印傳の製品を用途別に見ると、主な例として袋物・提物・服飾品等が挙げられます。 袋物は使用目的によって大きさや形が多様化し、小形の提物は持ち運びに便利な形が工夫されています。 飾品は手・足・その他身体に合った着装し易い形状に作られ、鹿革のしなやかさと肌触りが特に愛用される理由といえます。

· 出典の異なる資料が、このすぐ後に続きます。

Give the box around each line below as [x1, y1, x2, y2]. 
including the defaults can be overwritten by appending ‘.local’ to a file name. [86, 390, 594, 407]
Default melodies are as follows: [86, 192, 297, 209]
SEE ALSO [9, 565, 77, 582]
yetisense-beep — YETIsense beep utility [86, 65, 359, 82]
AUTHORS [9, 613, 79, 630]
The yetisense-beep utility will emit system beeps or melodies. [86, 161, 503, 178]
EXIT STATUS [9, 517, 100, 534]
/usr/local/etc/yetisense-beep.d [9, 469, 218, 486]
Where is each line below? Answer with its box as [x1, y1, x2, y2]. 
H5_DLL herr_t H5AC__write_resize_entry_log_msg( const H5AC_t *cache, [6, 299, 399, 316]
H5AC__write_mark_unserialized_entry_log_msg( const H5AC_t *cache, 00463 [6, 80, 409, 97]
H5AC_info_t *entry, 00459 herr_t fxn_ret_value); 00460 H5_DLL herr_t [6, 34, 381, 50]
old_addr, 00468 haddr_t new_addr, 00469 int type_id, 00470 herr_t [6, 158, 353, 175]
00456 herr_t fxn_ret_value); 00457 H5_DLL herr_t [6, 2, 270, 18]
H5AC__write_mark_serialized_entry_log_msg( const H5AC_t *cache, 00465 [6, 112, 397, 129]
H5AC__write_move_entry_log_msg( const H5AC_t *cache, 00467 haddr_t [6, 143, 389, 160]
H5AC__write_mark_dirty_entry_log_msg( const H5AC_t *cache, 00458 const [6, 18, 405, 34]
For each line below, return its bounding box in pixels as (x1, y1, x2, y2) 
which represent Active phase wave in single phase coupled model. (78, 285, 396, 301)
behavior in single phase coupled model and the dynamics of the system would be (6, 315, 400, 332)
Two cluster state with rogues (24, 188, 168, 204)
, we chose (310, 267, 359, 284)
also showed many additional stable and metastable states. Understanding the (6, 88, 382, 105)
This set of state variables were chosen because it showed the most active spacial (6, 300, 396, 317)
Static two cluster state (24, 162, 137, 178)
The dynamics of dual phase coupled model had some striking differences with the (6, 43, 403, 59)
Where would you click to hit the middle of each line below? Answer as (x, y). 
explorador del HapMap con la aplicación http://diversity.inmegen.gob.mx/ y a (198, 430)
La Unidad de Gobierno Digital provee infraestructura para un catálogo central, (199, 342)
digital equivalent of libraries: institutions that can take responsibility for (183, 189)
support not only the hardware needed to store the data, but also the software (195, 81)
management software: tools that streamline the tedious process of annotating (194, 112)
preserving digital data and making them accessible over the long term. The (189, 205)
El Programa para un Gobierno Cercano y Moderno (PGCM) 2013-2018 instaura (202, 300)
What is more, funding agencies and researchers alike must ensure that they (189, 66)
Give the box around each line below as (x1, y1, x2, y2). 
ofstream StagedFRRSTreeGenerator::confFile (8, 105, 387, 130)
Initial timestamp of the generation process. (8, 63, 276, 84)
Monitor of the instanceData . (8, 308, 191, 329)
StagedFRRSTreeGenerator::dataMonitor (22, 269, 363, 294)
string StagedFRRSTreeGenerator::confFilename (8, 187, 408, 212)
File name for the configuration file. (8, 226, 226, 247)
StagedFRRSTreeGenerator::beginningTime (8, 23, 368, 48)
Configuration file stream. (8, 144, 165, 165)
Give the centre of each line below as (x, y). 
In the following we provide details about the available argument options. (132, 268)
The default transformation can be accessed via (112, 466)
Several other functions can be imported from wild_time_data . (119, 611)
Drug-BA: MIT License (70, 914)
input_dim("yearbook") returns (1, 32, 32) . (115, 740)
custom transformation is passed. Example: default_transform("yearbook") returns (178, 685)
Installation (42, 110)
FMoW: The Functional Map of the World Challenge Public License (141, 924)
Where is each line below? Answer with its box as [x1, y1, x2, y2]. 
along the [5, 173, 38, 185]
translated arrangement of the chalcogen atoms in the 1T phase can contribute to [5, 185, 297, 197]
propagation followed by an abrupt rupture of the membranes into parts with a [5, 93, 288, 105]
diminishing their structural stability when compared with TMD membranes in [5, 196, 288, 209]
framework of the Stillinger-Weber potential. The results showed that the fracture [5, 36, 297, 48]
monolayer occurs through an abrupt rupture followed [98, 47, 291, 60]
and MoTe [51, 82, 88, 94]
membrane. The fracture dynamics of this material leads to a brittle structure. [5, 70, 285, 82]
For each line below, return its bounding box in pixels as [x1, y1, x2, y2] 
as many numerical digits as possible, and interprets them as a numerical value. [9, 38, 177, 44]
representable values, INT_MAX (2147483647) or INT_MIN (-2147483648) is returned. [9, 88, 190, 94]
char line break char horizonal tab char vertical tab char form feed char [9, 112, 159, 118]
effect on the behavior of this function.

鹿革はまず毛や不要物を除去し、鞣の工程によって柔らかくします。成形に当っては白革をそれぞれの形に裁断し、縫い合わせて製品の形を作ります。また水濡れによる硬化を防ぐため、燻や漆付けを行い、防水性を高めます。燻は煙によって作り出された風合が自然の美しさを表し、天然塗料である漆を塗ることにより他に例を見ない艶を発し、時にはひびによって巧まざる模様を生み出します。縫製は綻びない丈夫さが第一条件といえますが縫い方の技術や縫目の変化に職人の熟練の技が隠されています。 袋物に独特の襞を入れることによって、形の変化と装飾性を示した作もあります。また紐を通すコキや留具のコハゼ・金具等に技巧を凝らす風潮は近世工藝の特色を示します。
今回は無地物や模様の少ない品を選び、用途別に陳列しています。 印傳の形に改めて注目し、用のかもし出す美を感じて頂ければ幸いです。
*この展示は終了しております。